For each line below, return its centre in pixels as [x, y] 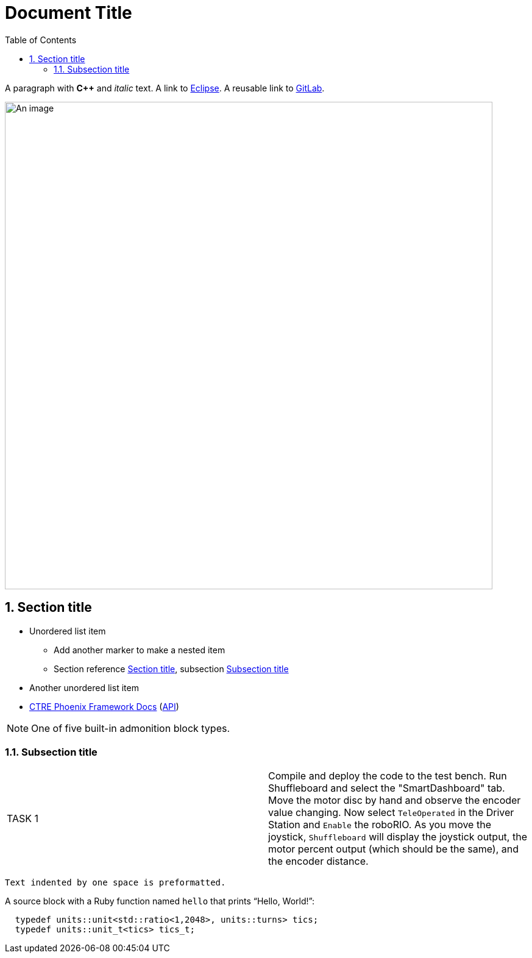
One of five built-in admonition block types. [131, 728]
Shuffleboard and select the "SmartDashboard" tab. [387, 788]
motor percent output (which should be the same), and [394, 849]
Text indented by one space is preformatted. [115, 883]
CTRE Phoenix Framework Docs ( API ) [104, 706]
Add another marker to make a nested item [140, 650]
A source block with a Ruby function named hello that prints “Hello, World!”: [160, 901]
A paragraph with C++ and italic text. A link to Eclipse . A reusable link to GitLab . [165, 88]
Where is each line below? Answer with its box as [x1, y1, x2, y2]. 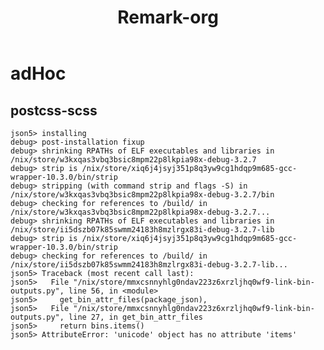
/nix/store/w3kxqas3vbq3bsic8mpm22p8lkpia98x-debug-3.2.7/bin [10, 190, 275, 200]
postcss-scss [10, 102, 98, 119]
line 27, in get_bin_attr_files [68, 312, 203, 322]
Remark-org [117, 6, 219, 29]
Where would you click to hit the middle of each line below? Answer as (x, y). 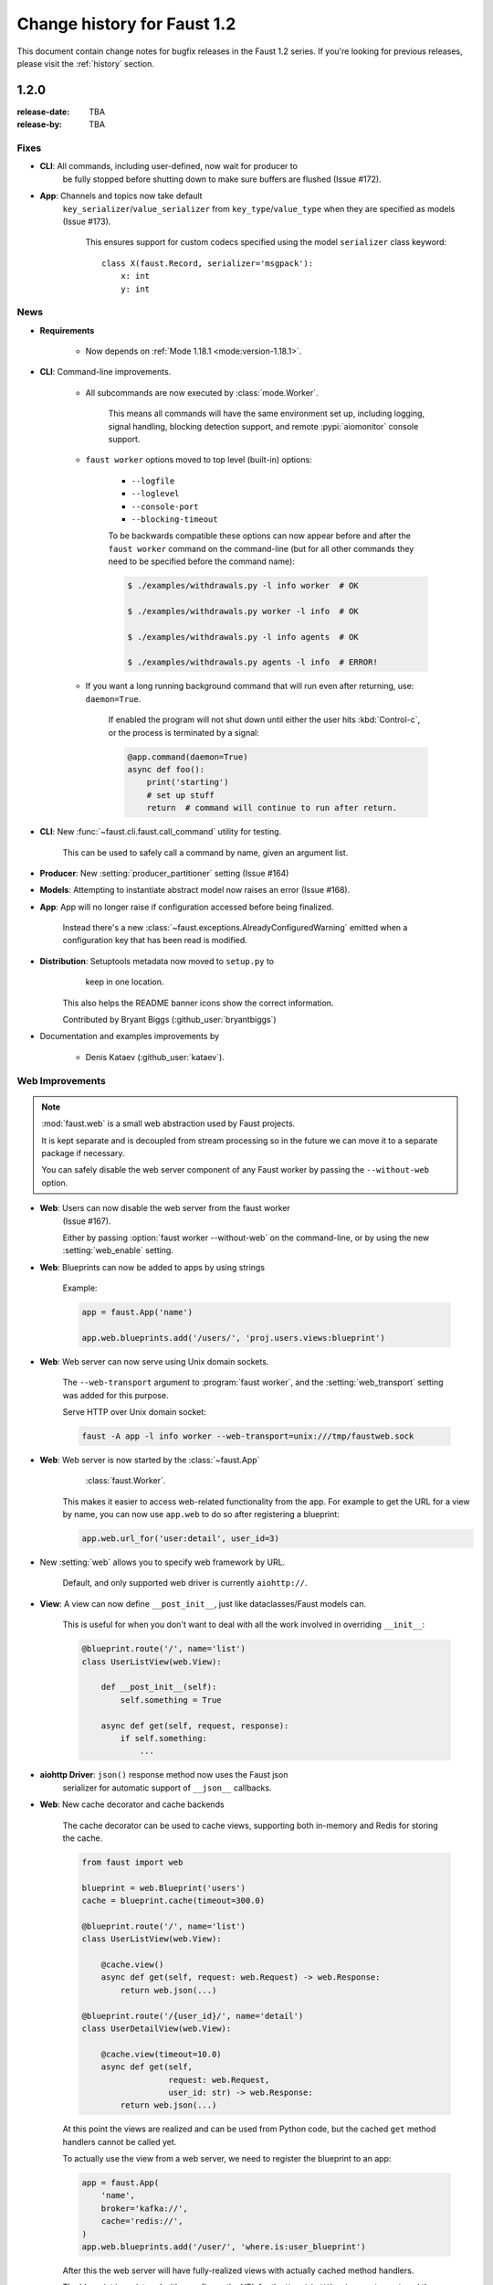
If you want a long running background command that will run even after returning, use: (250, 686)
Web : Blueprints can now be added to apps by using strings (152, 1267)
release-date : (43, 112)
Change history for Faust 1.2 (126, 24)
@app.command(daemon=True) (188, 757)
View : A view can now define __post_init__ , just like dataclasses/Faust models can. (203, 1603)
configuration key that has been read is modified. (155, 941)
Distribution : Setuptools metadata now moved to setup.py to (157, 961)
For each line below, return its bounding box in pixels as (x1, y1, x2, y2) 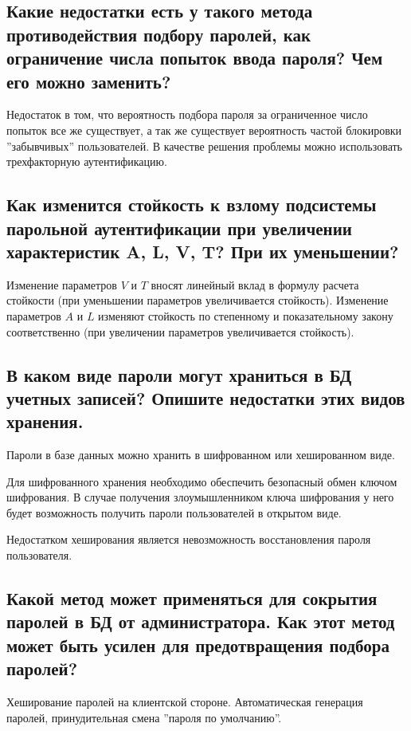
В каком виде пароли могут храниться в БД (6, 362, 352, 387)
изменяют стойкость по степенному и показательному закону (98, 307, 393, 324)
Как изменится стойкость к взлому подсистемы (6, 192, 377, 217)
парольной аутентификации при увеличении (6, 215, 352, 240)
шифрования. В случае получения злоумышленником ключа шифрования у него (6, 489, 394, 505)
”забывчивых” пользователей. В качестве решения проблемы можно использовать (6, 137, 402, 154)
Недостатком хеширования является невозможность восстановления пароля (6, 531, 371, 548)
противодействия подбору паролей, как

**WHAT THIS TASK INVOLVES**
Because only one stretch of the records is wanted, please output the lines from the one holding "One of five" through the one holding "For each line below, return its bounding" exactly, both included, and leave every picture out.

**TASK RESPONSE**
One of five built-in admonition block types. [131, 728]
Shuffleboard and select the "SmartDashboard" tab. [387, 788]
motor percent output (which should be the same), and [394, 849]
Text indented by one space is preformatted. [115, 883]
CTRE Phoenix Framework Docs ( API ) [104, 706]
Add another marker to make a nested item [140, 650]
A source block with a Ruby function named hello that prints “Hello, World!”: [160, 901]
A paragraph with C++ and italic text. A link to Eclipse . A reusable link to GitLab . [165, 88]
Where is each line below? Answer with its box as [x1, y1, x2, y2]. 
/nix/store/w3kxqas3vbq3bsic8mpm22p8lkpia98x-debug-3.2.7/bin [10, 190, 275, 200]
postcss-scss [10, 102, 98, 119]
line 27, in get_bin_attr_files [68, 312, 203, 322]
Remark-org [117, 6, 219, 29]
Where would you click to hit the middle of each line below? Answer as (x, y). 
If you want a long running background command that will run even after returning, use: (250, 686)
Web : Blueprints can now be added to apps by using strings (152, 1267)
release-date : (43, 112)
Change history for Faust 1.2 (126, 24)
@app.command(daemon=True) (188, 757)
View : A view can now define __post_init__ , just like dataclasses/Faust models can. (203, 1603)
configuration key that has been read is modified. (155, 941)
Distribution : Setuptools metadata now moved to setup.py to (157, 961)
For each line below, return its bounding box in pixels as (x1, y1, x2, y2) 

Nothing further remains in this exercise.